Yep, sorry, bad wording. I meant "I was wondering if using Into will automatically just copy the referenced String slice".

I made a very barebones GitHub repo benchmarking inserting in &str-keyed HashMap and a String-keyed HashMap here: GitHub - dimitarvp/rust-strmap-vs-stringmap

Initial results on an iMac Pro with a Xeon-2150B CPU and ECC RAM:

insert_str              time:   [628.88 ns 632.26 ns 635.95 ns]
Found 3 outliers among 100 measurements (3.00%)
  1 (1.00%) low mild
  1 (1.00%) high mild
  1 (1.00%) high severe

insert_string           time:   [993.15 ns 996.75 ns 1.0004 us]
Found 3 outliers among 100 measurements (3.00%)
  2 (2.00%) low mild
  1 (1.00%) high mild

I am planning to add benchmarks for deletions and lookups as well.

Any and all input and criticism is welcome. (There is code duplication but I can't use static since the String version moves ownership.)

5 key-value pairs result in very small maps; it's likely that (re)allocation of the buffer of the hash map will dominate everything else.
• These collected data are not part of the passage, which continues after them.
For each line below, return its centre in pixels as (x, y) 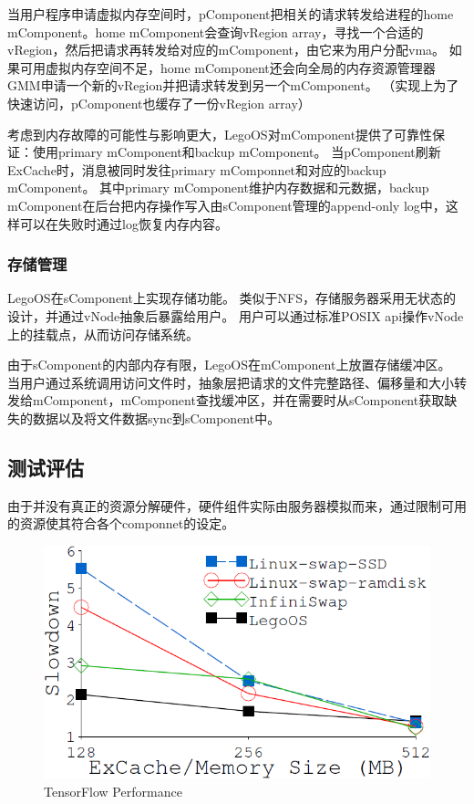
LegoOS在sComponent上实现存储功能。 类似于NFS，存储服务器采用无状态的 (232, 298)
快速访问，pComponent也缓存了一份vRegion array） (159, 103)
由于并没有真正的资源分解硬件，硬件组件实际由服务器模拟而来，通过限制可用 (237, 505)
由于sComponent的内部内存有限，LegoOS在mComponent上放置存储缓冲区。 (229, 365)
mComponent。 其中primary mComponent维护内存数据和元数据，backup (218, 188)
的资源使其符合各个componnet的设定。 (121, 523)
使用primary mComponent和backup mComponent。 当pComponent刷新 (237, 152)
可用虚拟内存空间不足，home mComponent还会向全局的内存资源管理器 (227, 67)
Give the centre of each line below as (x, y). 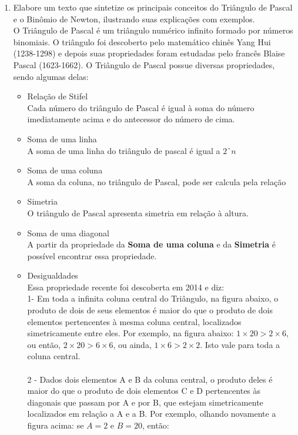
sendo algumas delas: (51, 76)
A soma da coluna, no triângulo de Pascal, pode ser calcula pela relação (157, 181)
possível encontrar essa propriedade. (92, 255)
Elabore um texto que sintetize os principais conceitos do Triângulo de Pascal (153, 7)
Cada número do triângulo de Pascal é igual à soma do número (141, 107)
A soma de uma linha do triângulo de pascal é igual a (124, 150)
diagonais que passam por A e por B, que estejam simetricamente (145, 402)
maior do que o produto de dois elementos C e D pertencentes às (144, 391)
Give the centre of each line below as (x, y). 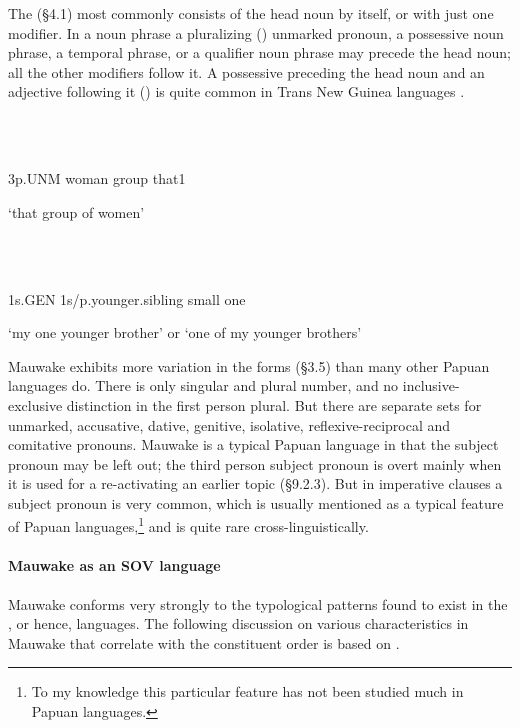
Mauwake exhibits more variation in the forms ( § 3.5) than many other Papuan (249, 365)
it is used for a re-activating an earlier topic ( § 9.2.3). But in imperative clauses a (255, 483)
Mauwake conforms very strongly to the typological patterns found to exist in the (258, 603)
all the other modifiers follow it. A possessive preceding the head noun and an (246, 71)
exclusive (35, 404)
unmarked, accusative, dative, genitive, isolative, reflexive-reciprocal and (229, 424)
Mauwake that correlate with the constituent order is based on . (204, 642)
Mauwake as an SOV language (114, 565)
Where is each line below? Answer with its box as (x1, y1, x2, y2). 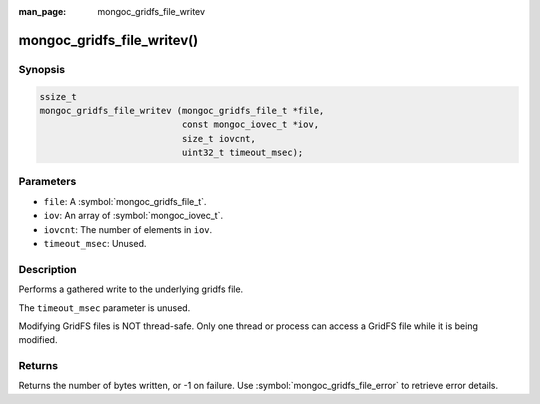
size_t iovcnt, (181, 133, 257, 144)
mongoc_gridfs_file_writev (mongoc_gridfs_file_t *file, (39, 105, 325, 116)
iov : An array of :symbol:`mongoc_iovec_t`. (43, 210, 224, 222)
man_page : (18, 6, 67, 17)
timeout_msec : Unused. (43, 238, 147, 250)
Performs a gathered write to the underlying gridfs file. (18, 283, 244, 295)
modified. (18, 334, 58, 346)
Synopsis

It would be nice to profile these benchmarks in order to be sure that this is not the case, and if it is, modify them so that this problem is fixed.

Furthermore, I don't understand why you are mixing the types, i.e. 3 keys are str and 2 keys are String. Finally, b.iter(|| test_insert_str()) is unnecessarily complicated, you could just write b.iter(test_insert_str).

I forgot. :smiley:

I should rework that a bit to reflect my targeted real usage in a library later on.

What amount of keys inserted would you recommend for a more objective measurement?